▶ _Work instruction_
Without any pictures, print the lines below from the one that has "our task. We" through the one that has "Definición del videojuego [84, 246]", exactly and nothing else.

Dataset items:
◆ ◆ ◆ ◆

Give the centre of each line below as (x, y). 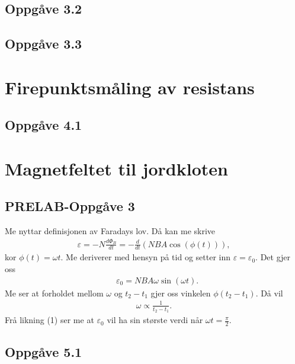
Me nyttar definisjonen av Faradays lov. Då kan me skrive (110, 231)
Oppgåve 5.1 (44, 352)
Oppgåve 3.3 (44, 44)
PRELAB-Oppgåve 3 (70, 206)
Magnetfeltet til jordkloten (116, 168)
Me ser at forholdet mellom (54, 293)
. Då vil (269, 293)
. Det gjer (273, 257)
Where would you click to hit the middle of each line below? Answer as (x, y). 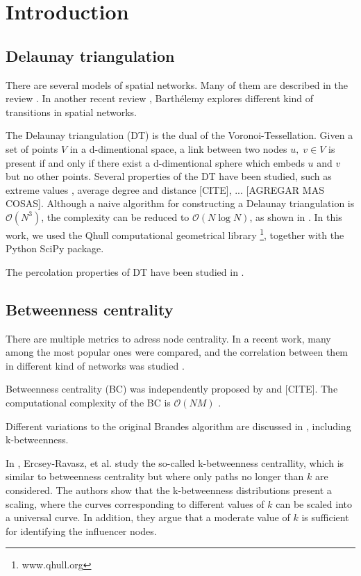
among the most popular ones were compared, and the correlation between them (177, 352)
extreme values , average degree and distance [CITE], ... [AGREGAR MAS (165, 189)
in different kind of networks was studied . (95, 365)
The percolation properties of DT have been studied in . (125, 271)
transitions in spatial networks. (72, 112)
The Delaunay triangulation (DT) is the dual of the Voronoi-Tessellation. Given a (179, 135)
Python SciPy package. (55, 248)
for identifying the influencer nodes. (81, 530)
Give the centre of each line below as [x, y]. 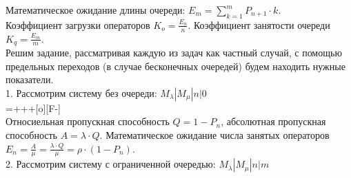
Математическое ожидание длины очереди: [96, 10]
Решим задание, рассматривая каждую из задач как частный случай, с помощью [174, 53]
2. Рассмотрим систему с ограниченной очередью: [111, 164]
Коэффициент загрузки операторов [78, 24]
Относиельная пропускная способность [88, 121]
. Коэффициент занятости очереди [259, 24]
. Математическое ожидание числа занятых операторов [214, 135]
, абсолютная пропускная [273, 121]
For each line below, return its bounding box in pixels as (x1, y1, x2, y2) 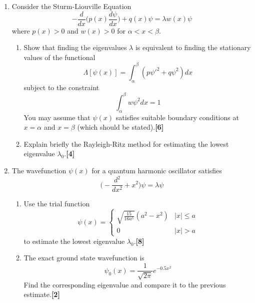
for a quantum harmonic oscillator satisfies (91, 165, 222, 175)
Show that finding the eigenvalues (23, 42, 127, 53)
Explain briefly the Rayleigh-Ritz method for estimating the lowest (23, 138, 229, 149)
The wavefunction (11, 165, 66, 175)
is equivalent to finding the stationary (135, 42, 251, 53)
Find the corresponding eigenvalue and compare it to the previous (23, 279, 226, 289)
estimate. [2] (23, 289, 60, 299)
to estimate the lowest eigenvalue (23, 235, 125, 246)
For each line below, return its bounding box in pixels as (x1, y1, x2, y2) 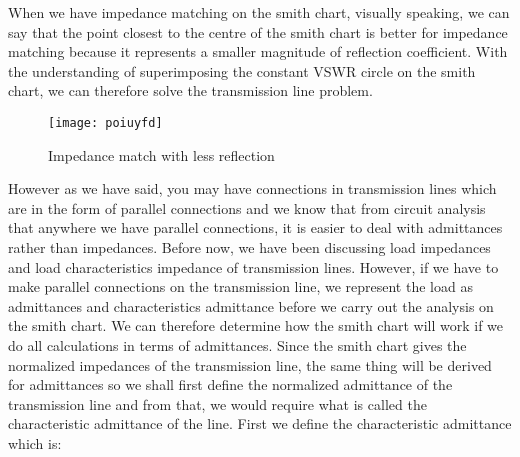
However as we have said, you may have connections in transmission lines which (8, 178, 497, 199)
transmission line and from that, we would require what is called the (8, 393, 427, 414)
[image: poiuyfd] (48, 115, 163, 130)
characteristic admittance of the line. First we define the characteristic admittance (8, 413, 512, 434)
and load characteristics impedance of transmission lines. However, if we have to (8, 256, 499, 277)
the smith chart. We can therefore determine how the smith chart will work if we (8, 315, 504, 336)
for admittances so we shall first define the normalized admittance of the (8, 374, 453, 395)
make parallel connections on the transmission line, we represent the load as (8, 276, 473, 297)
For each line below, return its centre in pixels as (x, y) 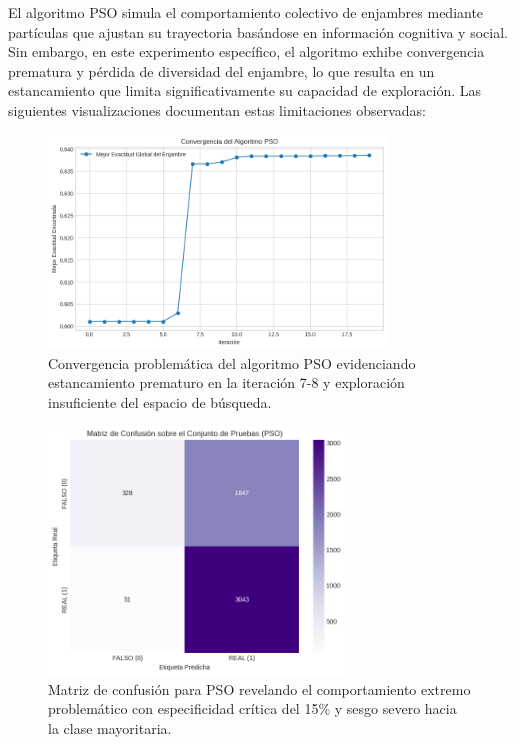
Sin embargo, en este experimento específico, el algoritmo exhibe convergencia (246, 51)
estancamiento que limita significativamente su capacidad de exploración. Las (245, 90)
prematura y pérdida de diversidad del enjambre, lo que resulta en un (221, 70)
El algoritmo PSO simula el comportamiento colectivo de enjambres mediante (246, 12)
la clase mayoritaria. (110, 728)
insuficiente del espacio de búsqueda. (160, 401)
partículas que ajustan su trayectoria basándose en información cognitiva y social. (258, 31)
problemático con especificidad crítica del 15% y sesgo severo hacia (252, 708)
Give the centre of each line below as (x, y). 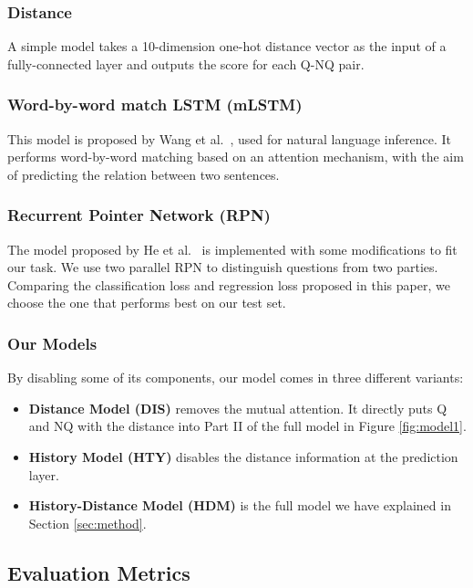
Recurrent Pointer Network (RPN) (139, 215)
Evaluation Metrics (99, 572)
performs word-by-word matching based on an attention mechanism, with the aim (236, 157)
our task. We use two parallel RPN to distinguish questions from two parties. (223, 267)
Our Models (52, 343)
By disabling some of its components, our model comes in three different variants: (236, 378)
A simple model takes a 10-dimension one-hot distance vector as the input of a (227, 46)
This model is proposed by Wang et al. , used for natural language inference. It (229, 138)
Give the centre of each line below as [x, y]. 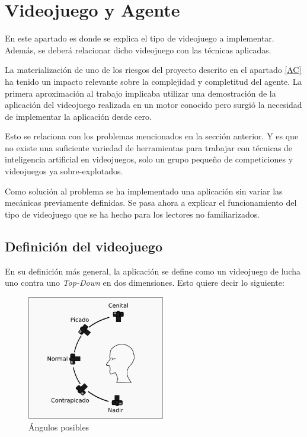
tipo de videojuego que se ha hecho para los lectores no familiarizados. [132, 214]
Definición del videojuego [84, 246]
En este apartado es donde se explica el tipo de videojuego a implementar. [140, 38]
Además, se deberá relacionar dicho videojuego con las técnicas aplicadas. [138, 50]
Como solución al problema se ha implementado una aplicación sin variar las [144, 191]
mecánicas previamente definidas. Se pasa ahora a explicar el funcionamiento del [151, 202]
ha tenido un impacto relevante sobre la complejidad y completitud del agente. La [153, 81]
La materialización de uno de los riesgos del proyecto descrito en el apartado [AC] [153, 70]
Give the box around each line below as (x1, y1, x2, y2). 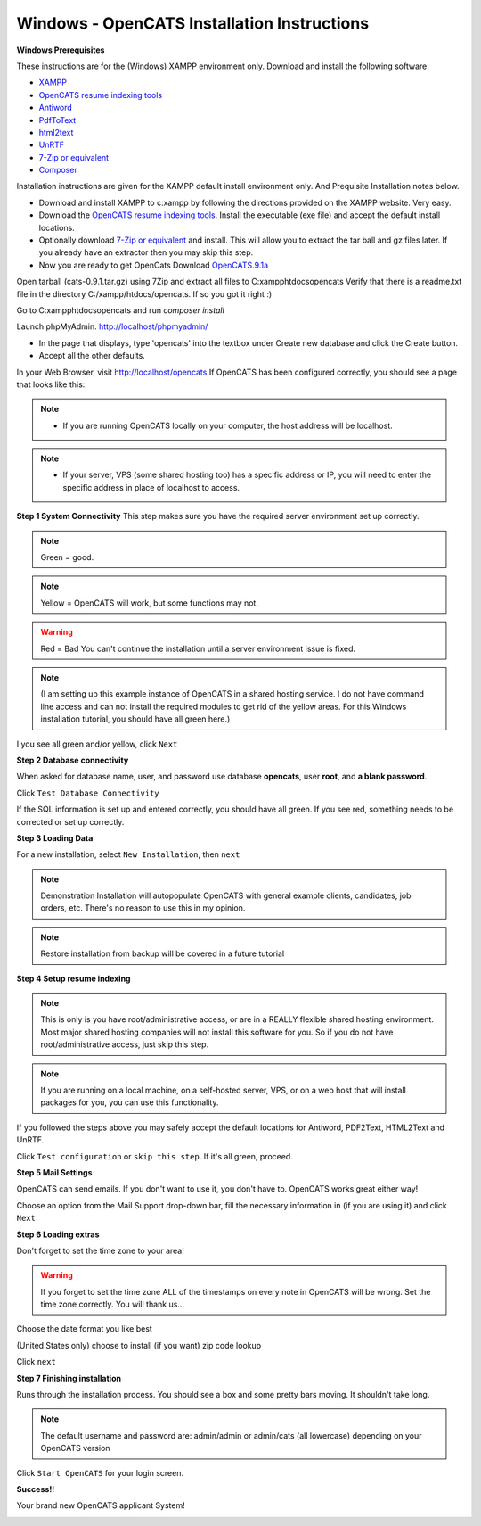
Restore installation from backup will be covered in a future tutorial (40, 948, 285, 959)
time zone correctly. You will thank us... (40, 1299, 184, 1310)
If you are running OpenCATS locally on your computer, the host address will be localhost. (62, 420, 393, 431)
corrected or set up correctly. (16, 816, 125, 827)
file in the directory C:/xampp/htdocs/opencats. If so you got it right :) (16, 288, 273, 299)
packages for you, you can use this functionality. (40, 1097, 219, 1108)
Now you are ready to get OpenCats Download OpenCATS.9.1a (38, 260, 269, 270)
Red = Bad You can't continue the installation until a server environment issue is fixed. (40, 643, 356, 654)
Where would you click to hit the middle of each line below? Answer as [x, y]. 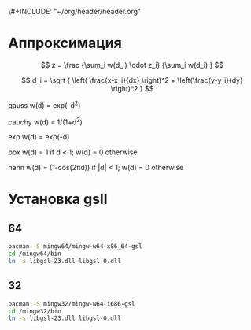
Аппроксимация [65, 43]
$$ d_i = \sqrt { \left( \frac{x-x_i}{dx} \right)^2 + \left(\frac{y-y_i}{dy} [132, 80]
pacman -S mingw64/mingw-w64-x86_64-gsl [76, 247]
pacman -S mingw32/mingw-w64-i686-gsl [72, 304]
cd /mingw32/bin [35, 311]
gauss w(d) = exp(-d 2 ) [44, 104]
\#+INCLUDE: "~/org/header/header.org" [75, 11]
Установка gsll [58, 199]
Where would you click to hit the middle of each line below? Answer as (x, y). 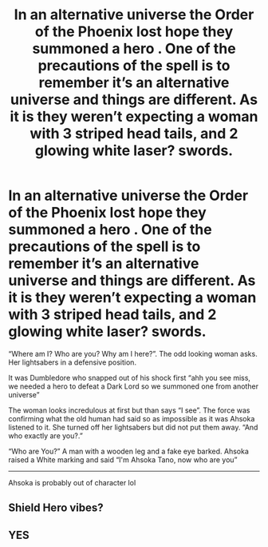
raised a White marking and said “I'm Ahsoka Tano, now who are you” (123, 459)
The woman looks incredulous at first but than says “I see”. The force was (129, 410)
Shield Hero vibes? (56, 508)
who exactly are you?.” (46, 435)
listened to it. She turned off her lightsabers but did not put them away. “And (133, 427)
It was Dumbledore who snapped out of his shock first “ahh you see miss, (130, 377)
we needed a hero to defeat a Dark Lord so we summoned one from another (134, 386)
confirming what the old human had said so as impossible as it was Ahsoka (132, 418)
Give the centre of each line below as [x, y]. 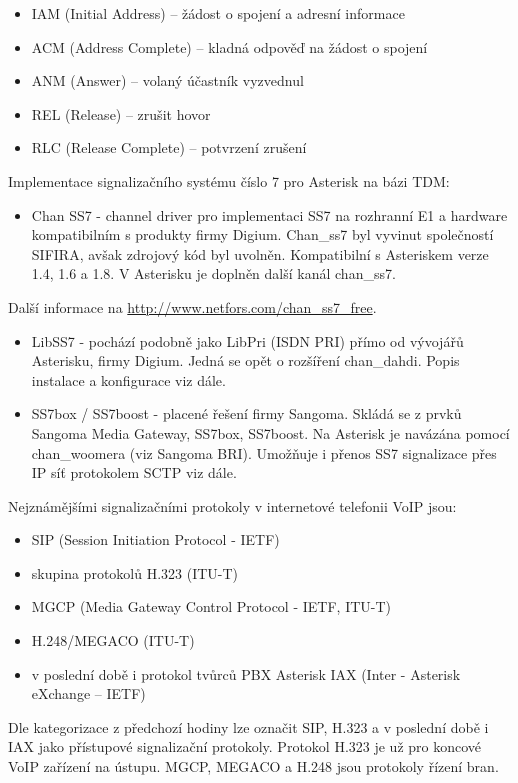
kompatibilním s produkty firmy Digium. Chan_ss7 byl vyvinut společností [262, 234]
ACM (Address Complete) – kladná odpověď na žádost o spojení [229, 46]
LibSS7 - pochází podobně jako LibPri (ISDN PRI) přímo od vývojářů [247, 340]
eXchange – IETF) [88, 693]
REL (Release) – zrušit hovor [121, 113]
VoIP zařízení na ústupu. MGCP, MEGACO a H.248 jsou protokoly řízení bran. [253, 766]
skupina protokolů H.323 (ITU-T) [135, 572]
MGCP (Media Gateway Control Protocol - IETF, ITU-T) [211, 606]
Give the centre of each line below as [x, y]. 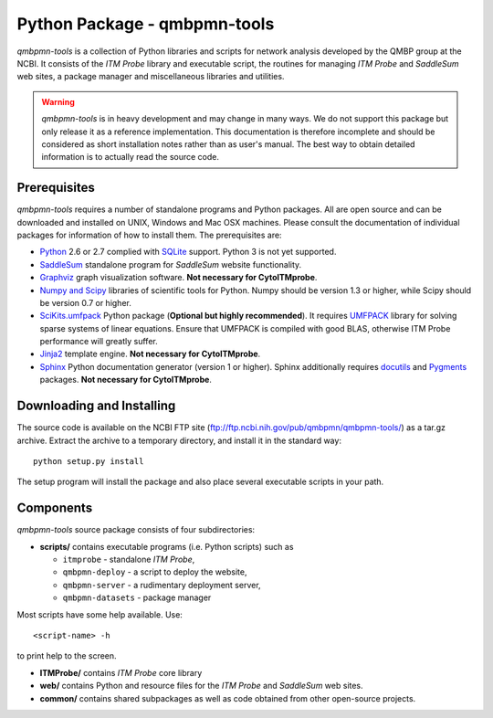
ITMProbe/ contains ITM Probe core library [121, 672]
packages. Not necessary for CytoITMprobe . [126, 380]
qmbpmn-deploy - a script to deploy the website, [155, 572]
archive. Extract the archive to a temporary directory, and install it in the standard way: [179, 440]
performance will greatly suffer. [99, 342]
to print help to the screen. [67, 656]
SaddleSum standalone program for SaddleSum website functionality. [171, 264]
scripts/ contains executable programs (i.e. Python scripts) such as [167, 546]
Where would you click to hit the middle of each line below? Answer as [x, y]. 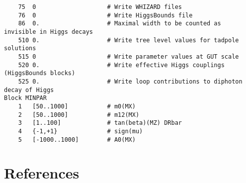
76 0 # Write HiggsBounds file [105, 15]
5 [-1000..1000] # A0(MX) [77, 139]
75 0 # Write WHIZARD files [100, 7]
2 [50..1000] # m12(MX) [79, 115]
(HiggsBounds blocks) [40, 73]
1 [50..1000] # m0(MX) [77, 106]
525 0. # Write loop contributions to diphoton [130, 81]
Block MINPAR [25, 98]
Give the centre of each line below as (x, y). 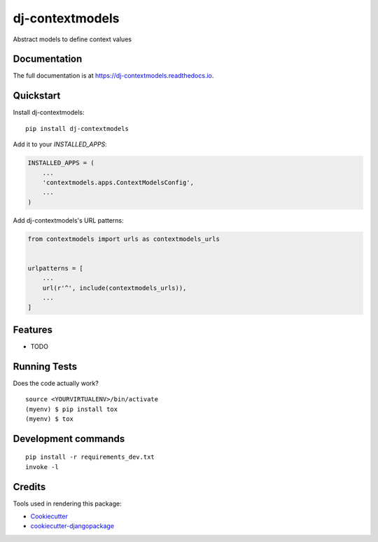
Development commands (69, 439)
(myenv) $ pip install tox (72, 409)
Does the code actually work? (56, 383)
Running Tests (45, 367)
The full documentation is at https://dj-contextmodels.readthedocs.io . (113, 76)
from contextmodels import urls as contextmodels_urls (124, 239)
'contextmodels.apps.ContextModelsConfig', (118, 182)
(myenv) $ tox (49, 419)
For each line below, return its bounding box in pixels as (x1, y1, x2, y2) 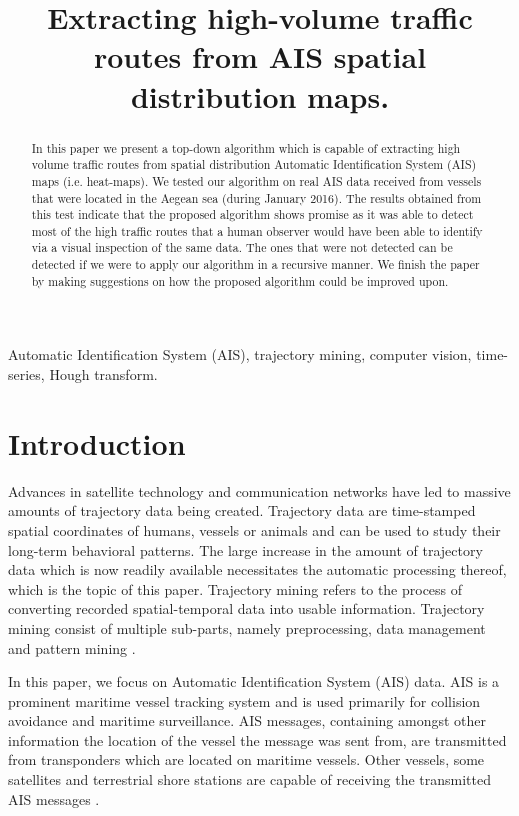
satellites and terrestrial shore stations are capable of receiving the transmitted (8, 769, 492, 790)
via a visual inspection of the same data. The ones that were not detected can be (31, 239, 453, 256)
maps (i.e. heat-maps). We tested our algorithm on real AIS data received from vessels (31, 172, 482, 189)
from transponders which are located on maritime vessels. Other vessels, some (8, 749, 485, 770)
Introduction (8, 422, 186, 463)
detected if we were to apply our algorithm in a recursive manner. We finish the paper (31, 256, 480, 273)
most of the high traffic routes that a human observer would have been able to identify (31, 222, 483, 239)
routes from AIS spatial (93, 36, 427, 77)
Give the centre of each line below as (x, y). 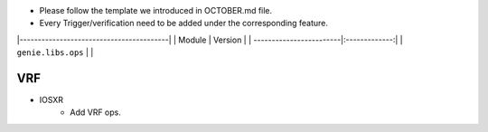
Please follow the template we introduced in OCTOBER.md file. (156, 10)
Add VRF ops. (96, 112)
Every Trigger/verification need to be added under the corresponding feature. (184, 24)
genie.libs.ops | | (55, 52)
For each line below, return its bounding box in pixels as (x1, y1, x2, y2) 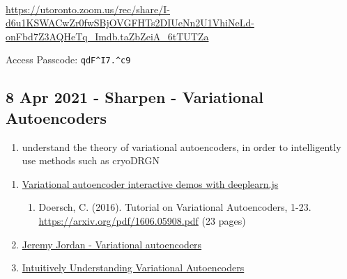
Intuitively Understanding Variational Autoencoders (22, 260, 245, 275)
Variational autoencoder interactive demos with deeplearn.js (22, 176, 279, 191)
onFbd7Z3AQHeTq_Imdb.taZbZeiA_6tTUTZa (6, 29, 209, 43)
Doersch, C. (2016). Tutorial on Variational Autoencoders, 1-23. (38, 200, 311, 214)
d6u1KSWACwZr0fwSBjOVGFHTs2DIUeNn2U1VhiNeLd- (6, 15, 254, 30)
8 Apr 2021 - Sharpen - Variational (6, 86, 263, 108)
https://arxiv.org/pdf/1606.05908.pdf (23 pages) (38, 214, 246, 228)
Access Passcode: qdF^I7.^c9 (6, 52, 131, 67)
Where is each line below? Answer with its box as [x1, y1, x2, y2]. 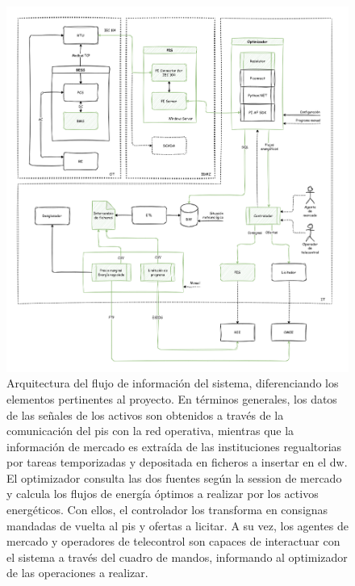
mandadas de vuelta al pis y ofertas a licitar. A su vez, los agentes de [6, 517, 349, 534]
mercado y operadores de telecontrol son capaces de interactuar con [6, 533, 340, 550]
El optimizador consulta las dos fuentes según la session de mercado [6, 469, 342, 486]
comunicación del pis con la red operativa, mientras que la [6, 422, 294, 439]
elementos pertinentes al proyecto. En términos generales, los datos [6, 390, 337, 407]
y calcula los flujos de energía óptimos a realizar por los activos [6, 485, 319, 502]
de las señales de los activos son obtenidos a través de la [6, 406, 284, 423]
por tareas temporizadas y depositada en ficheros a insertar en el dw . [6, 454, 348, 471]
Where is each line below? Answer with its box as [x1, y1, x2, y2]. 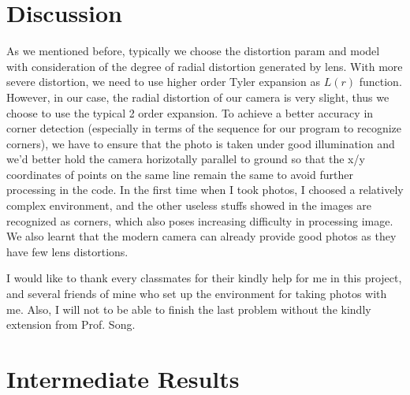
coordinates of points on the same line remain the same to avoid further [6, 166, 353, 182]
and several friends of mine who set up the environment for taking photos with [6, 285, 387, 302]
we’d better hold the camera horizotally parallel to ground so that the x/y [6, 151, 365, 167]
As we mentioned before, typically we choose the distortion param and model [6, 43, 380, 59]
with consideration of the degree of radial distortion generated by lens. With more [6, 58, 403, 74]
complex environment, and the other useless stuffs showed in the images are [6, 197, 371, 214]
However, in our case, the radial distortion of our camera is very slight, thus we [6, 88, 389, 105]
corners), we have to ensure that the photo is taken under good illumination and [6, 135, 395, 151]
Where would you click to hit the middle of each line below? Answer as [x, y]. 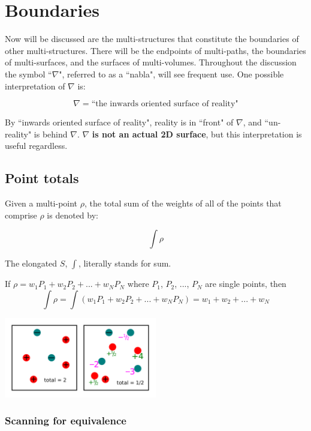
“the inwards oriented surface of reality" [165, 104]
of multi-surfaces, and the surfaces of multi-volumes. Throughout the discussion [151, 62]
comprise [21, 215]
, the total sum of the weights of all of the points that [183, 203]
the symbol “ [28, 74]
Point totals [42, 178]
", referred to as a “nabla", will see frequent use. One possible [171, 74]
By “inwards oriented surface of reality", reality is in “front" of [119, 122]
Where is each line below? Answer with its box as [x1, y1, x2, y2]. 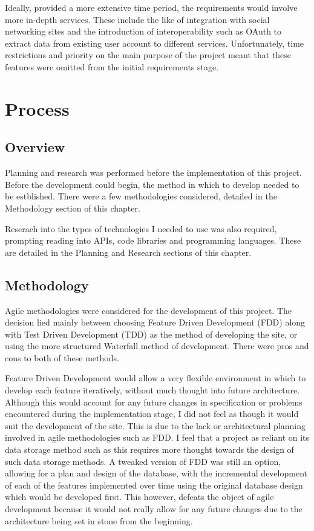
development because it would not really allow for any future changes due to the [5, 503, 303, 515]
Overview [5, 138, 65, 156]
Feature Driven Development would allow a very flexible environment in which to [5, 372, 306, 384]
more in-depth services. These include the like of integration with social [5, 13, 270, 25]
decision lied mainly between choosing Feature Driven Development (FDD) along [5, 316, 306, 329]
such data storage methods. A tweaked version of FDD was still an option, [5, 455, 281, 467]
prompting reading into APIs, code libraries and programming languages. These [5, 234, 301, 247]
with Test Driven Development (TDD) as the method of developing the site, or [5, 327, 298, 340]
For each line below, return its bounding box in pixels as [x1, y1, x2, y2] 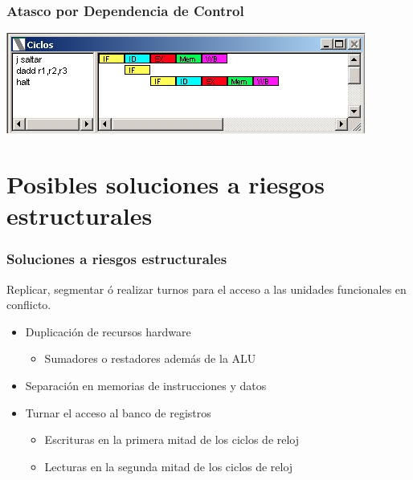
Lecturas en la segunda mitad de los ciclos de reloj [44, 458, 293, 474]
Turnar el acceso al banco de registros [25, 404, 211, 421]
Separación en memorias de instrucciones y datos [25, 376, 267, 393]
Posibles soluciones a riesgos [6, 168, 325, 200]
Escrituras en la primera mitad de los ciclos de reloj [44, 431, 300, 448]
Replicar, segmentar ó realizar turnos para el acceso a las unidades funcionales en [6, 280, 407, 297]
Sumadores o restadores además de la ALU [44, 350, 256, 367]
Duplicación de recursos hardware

◆ ◆ ◆ ◆

▶ _Response for this exercise_
our task. We use two parallel RPN to distinguish questions from two parties. (223, 267)
Our Models (52, 343)
By disabling some of its components, our model comes in three different variants: (236, 378)
A simple model takes a 10-dimension one-hot distance vector as the input of a (227, 46)
This model is proposed by Wang et al. , used for natural language inference. It (229, 138)
Give the centre of each line below as [x, y]. 
tipo de videojuego que se ha hecho para los lectores no familiarizados. [132, 214]
Definición del videojuego [84, 246]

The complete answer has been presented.